Excerpts from a dataset:

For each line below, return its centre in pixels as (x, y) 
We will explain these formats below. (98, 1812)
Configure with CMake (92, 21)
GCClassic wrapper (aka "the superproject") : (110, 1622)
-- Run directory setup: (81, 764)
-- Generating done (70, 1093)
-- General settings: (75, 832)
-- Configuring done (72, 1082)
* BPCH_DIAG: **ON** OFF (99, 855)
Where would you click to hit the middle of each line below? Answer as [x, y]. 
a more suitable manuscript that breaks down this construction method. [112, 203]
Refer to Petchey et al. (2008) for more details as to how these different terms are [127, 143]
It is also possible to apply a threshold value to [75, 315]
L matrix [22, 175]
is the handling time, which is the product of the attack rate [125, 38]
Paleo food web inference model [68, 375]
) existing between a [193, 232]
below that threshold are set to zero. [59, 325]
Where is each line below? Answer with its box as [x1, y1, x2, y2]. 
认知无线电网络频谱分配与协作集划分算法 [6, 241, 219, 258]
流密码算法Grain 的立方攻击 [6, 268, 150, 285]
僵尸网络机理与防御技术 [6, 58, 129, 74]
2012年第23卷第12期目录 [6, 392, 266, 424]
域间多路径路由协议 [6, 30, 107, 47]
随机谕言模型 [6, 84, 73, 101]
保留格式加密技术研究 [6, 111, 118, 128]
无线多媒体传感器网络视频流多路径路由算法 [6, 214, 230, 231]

---

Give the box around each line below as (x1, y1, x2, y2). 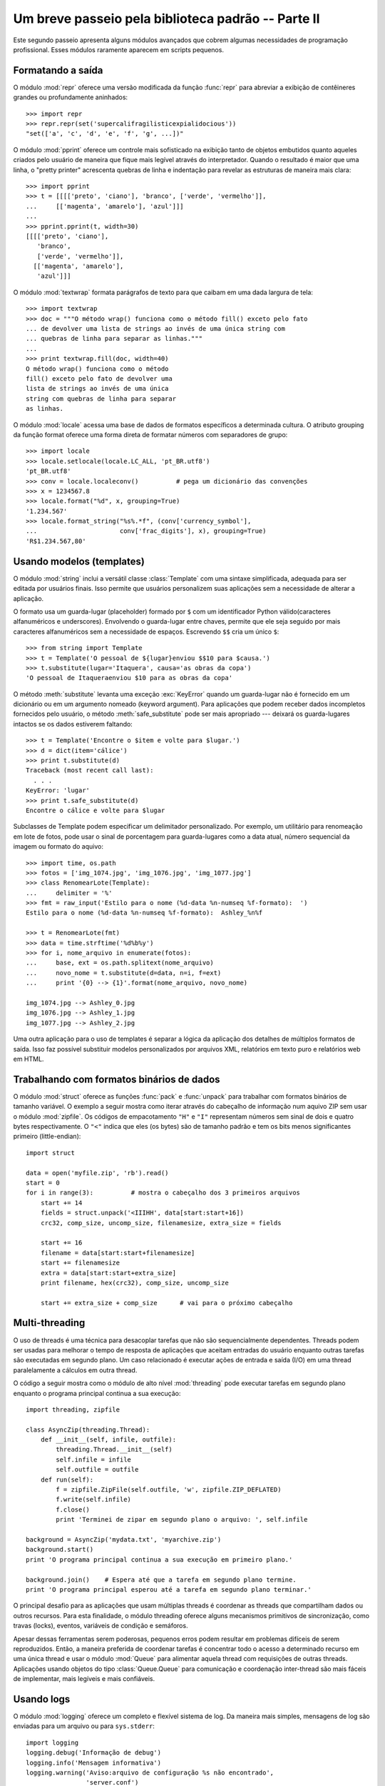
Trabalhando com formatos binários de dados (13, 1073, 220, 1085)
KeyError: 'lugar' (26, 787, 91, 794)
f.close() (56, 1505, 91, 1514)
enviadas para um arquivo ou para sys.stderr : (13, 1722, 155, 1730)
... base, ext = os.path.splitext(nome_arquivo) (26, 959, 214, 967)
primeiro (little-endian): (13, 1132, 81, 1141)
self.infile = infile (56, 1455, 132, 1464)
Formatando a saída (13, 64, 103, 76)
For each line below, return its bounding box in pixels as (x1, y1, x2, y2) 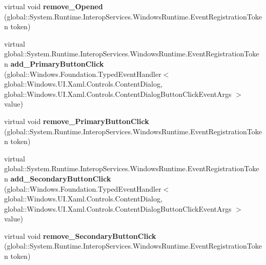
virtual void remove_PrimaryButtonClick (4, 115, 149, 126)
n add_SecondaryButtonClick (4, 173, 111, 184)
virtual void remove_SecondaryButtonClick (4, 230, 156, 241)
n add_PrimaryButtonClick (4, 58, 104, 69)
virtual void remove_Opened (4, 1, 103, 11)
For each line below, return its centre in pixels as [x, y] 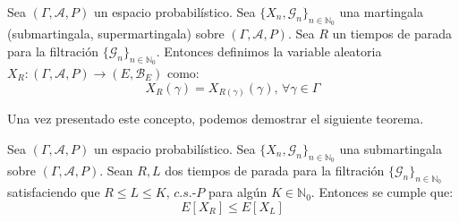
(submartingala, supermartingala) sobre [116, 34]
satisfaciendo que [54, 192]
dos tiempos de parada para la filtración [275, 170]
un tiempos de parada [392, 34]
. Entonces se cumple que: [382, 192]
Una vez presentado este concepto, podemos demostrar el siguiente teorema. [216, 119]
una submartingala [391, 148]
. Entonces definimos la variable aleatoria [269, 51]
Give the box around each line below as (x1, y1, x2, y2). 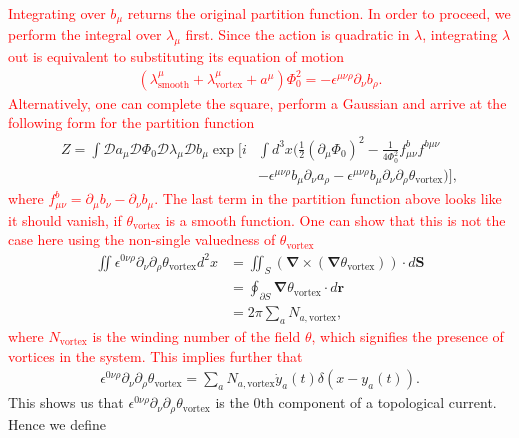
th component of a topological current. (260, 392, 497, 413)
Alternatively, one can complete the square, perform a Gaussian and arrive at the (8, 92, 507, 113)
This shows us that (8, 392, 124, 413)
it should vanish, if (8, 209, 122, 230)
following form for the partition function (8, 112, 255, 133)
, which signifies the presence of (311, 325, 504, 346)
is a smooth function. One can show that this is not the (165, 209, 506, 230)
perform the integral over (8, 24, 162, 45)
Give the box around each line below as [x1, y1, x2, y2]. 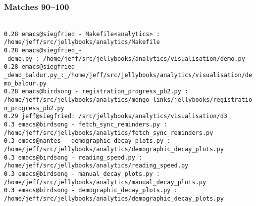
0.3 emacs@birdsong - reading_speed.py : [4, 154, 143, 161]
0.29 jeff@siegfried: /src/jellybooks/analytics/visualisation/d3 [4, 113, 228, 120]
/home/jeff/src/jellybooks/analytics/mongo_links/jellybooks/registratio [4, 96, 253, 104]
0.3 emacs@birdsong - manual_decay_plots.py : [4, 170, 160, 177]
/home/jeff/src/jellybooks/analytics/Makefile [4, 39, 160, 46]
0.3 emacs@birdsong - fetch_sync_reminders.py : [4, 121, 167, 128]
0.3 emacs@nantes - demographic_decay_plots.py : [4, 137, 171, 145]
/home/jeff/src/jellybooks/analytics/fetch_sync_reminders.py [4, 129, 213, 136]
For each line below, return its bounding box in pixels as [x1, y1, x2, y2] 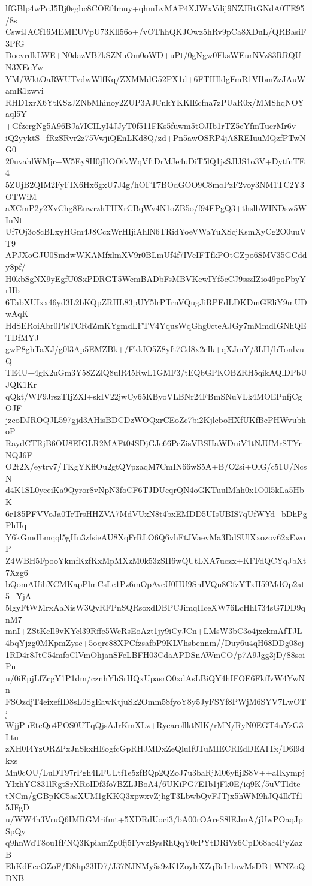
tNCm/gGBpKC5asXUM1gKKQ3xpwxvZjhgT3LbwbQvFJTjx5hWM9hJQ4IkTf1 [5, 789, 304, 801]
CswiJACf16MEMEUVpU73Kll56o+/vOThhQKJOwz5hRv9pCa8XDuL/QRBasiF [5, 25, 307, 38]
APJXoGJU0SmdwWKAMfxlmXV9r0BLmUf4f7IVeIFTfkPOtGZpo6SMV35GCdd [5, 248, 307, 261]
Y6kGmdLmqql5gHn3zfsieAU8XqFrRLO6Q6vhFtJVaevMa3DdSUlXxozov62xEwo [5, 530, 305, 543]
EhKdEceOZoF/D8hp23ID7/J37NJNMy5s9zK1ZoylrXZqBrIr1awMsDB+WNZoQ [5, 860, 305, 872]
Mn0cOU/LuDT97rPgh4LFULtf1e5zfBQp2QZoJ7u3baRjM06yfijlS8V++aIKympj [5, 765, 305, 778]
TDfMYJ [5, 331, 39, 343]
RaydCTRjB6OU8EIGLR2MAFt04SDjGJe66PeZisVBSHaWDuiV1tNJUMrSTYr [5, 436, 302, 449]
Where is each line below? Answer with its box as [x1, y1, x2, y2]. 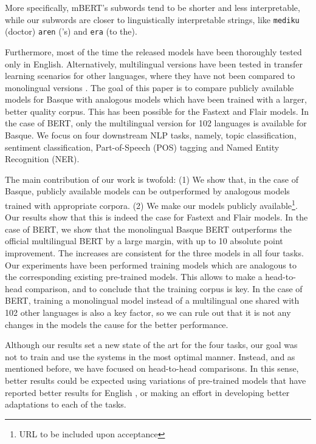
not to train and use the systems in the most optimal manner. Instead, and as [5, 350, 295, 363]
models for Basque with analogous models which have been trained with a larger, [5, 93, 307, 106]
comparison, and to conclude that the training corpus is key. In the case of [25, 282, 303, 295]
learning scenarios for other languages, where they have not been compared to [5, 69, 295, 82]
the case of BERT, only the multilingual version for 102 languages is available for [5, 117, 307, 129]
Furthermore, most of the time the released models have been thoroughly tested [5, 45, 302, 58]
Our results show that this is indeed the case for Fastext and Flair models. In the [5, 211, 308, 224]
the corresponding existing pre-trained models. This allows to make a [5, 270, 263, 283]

...

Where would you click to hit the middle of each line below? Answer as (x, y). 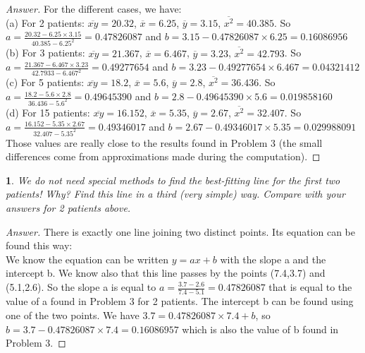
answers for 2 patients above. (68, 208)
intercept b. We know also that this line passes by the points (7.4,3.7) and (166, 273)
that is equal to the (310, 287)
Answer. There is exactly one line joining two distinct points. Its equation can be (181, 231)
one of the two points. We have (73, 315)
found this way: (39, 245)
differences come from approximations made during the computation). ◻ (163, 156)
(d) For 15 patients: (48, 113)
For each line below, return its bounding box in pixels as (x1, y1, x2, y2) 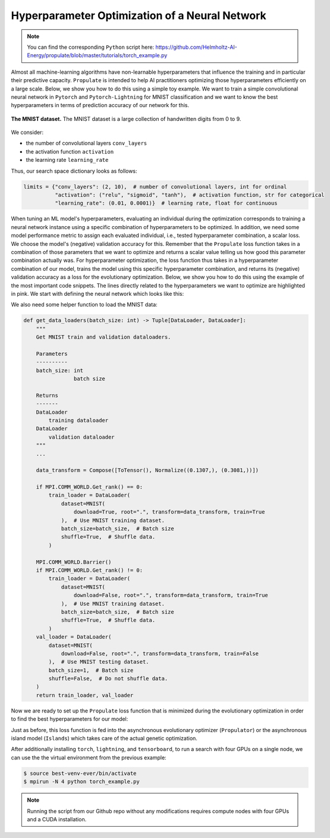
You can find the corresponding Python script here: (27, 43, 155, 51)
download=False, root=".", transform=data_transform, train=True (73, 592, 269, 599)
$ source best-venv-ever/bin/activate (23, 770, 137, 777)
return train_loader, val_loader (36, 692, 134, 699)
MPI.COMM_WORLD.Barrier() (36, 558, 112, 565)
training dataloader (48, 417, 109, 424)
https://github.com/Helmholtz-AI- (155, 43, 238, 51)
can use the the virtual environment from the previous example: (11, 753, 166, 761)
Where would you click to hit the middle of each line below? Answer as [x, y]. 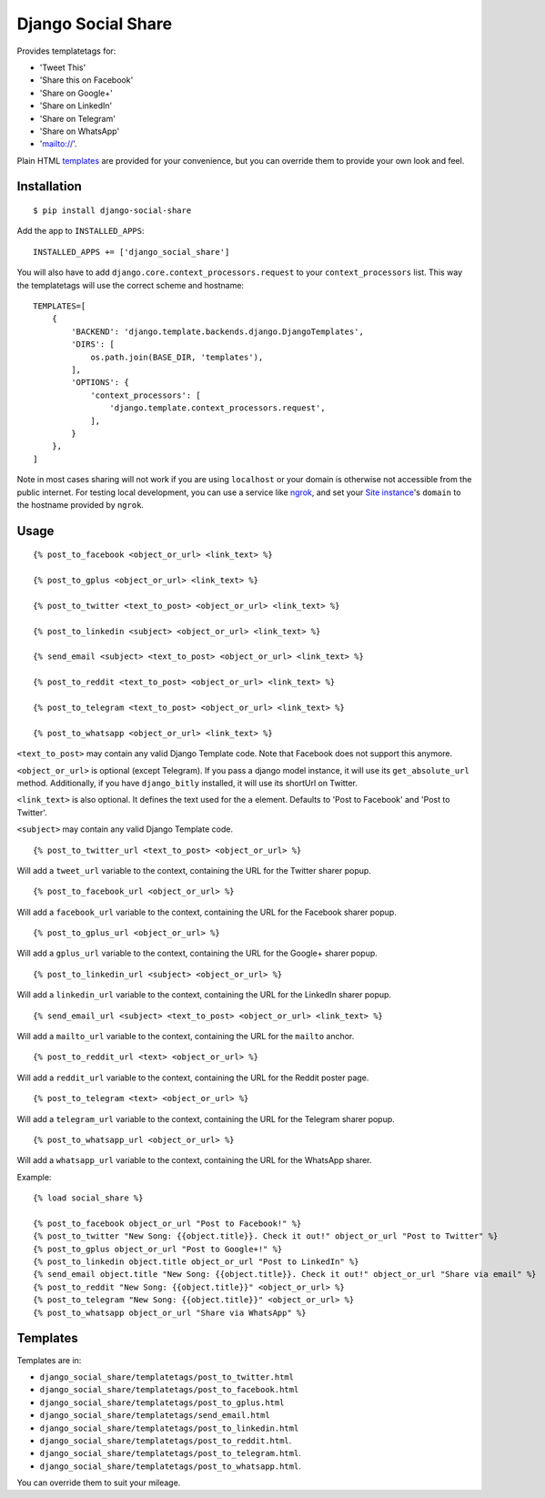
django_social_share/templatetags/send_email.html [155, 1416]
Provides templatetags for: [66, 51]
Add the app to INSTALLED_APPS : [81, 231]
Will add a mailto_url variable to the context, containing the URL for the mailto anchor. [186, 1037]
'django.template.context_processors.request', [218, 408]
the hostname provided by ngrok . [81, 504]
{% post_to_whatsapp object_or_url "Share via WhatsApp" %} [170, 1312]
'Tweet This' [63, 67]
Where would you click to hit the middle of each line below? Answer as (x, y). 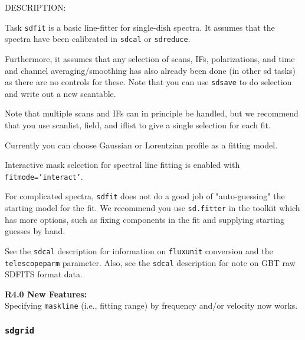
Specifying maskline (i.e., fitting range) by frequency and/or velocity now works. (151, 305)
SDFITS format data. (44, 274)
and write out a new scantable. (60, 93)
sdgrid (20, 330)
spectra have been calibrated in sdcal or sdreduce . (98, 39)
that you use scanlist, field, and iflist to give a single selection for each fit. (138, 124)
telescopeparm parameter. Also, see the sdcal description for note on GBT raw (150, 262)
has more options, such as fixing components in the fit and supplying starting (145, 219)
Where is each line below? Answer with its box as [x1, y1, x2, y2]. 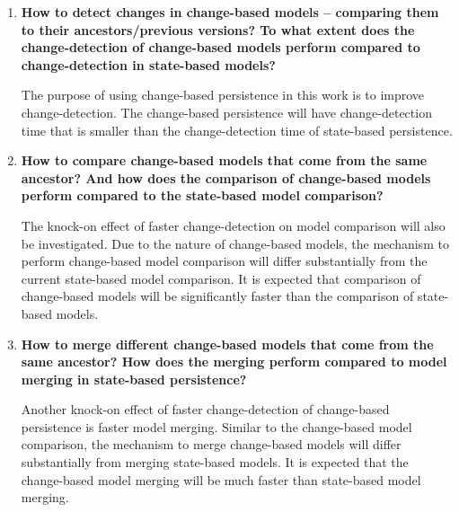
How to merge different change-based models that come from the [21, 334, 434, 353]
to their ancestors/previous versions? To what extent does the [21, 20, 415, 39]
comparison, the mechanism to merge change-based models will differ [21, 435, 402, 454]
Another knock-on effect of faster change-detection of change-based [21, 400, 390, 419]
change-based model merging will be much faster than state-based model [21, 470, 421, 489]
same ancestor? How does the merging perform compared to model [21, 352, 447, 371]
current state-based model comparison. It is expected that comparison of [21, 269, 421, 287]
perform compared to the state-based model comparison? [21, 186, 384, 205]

Exercise: The answer consists of the lines above that include the word "birdsong", each copied exactly.

Exercise answer:
0.3 emacs@birdsong - reading_speed.py : [4, 154, 143, 161]
0.3 emacs@birdsong - manual_decay_plots.py : [4, 170, 160, 177]
0.3 emacs@birdsong - fetch_sync_reminders.py : [4, 121, 167, 128]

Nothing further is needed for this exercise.